RECORDS TO PROCESS:
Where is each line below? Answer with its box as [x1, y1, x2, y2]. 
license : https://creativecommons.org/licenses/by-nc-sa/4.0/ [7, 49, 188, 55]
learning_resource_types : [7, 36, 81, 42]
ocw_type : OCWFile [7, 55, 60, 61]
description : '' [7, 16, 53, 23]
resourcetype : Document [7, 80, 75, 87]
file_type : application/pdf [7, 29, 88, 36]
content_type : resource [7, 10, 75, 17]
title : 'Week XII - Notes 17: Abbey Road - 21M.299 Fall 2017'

--

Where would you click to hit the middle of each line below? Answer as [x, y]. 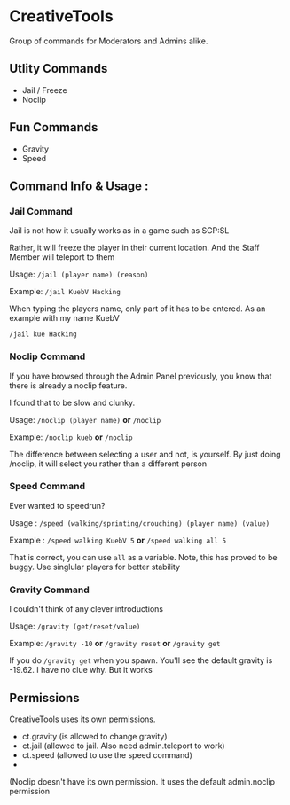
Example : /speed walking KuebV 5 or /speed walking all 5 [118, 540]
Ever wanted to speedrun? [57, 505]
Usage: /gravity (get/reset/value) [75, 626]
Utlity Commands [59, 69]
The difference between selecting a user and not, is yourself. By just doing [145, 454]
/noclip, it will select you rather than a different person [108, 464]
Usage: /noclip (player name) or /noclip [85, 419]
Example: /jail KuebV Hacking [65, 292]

EXERCISE DIRECTIONS: Output, from the data above, the lines from the line with "Where is each" to the line with "title : 'Week" exactly as they stand, both ends included and nothing else.

RESULT OF THE EXERCISE:
Where is each line below? Answer with its box as [x1, y1, x2, y2]. 
license : https://creativecommons.org/licenses/by-nc-sa/4.0/ [7, 49, 188, 55]
learning_resource_types : [7, 36, 81, 42]
ocw_type : OCWFile [7, 55, 60, 61]
description : '' [7, 16, 53, 23]
resourcetype : Document [7, 80, 75, 87]
file_type : application/pdf [7, 29, 88, 36]
content_type : resource [7, 10, 75, 17]
title : 'Week XII - Notes 17: Abbey Road - 21M.299 Fall 2017'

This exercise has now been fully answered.